When I make ice cream, I don’t use any emulsifier or stabilizer. I tried using egg, and I tried plain ice cream, and I prefer plain. So “vanilla”, not “French vanilla”. I usually make fruit flavors or ginger. I use lots of butterfat, and it’s delicious.
My latest attempt had half and half, cream, raspberries, and sugar. I only partially crushed the raspberries, to give it some texture. It was fabulous.
The best premium brands are similar to what I make.
Yogurt and beer sure taste different from my first exposure to them. I think commercial yogurt used to be thinner and had more active cultures. As for beer, well, they don’t make Falstaff anymore.
Both Squirt and 7-Up taste differently than they did when I was a kid but there’s an explanation for it. Squirt used to have real grapefruit juice in it but they took it out to save costs and 7-Up has been reformulated at least once since the early 70s.
Breyers survived for multiple decades made the way it was with minimal ingredients just fine before the new owners decided to reformulate it. It’s not as if the stuff was a delicate flower, unable to survive the rigors of storage and freezing.

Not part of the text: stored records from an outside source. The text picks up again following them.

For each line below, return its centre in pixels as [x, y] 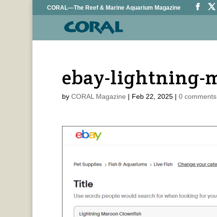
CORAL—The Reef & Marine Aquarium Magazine [114, 8]
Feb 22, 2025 [152, 96]
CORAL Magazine [98, 96]

And it tastes and feels unsupportably different from the original product.
As a child my favourite food was Campbell’s soup “Chicken Noodle-o’s”. When I was in my 30’s I treated myself to a can and it was inedible. Way too salty.
Vachon snacks (Canadians know what I’m talking about) have changed dramatically for the worse. Jos. Louis, that used to taste like chocolate cake and sugary icing, now taste like nothing.
McDonald’s sundaes and milkshakes have also changed for the worse.
Last time I made ice cream was at a friend’s “lets all make interesting flavors of ice cream” party. (He supplied cream, half and half, and liquid nitrogen to freeze it.) Afterwards, I drove it across town (without refrigeration) and then popped it in my freezer. It was a week before I finished it, and it remained delicious, and kept a good texture.
Would it have kept for months? Probably not.
This. I bought Breyers for years, and it was excellent. It’s amazing what they can do with refrigerated trucks these days.
Traditional ice cream and “stabilized” ice cream are different, and I prefer traditional. But tastes vary. My husband’s uncle preferred stabilized. He said he liked every brand except Breyers. He had an ancient fridge that barely worked, and that may have contributed. But I think he liked the texture you get from carageenan.
Nabisco premium saltines: The only cracker I’d eat. First they made them thinner, so they’d break when you put some PB on them. Then they changed the process somehow and now they taste like a science project.
Red M&Ms don’t taste as bitter as they used to. Also, sweet potatoes aren’t quite as bad as when I was young. If you forced me to eat a bite of sweet potato when I was a kid, I would literally need to vomit since it would taste so bad! Now they’re merely distasteful. 'Tis said one’s sense of taste fades with time. Maybe it’s the reason for these changes.
That, and Haagen-Dazs still manages to make it work with their chocolate, vanilla, strawberry, green tea, and coffee ice creams. All are made with just five ingredients (cream, milk, sugar, egg yolks, and the flavoring).
When Stonyfield brand yogurt premiered, it was noticeably more tangy than other supermarket brands, and I loved how it tasted “like dairy used to” when I was in my teens. My older sister noticed this as well. Within months, Stonyfield reformulated so as to taste like every other name brand of yogurt. Still decent enough yogurt, in my opinion, but, clearly, they attempted to do something different and it didn’t go over with current tastebuds …
Stonyfield also used to let the yogurt grow in the container, and the yogurt had the distinctive texture that yogurt forms. Now they must make it in huge vats, because now it’s “creamy” and has been beaten with stabilizers. It isn’t anything like what out used to be. I’ve switched to a local brand.
I came in here to say exactly the same thing. Even at the peak season, from locally grown, picked-yesterday, farmer’s market type peaches, they have a weird…kinda…sawdusty? taste. Even if they’re juicy, they all seem to have an off/weird flavor. And they’re mostly not all that juicy.
Nectarines are better, but at least the ones I get won’t stay fresh. They’ll go from under-ripe to ripe in a couple of days, but will then turn to mush/rotten almost overnight.
When they eliminated the aluminum cans with the old-school ring pull-top, they killed one of the best tasting puddings of all time. Those little plastic containers are horrific, changed the flavor completely, and the foil on top isn’t even worth licking anymore. With the old cans, you’d risk slicing your tongue clean off because the lid tasted so good, it was worth the risk. Damn shame, and yes I’m bitter.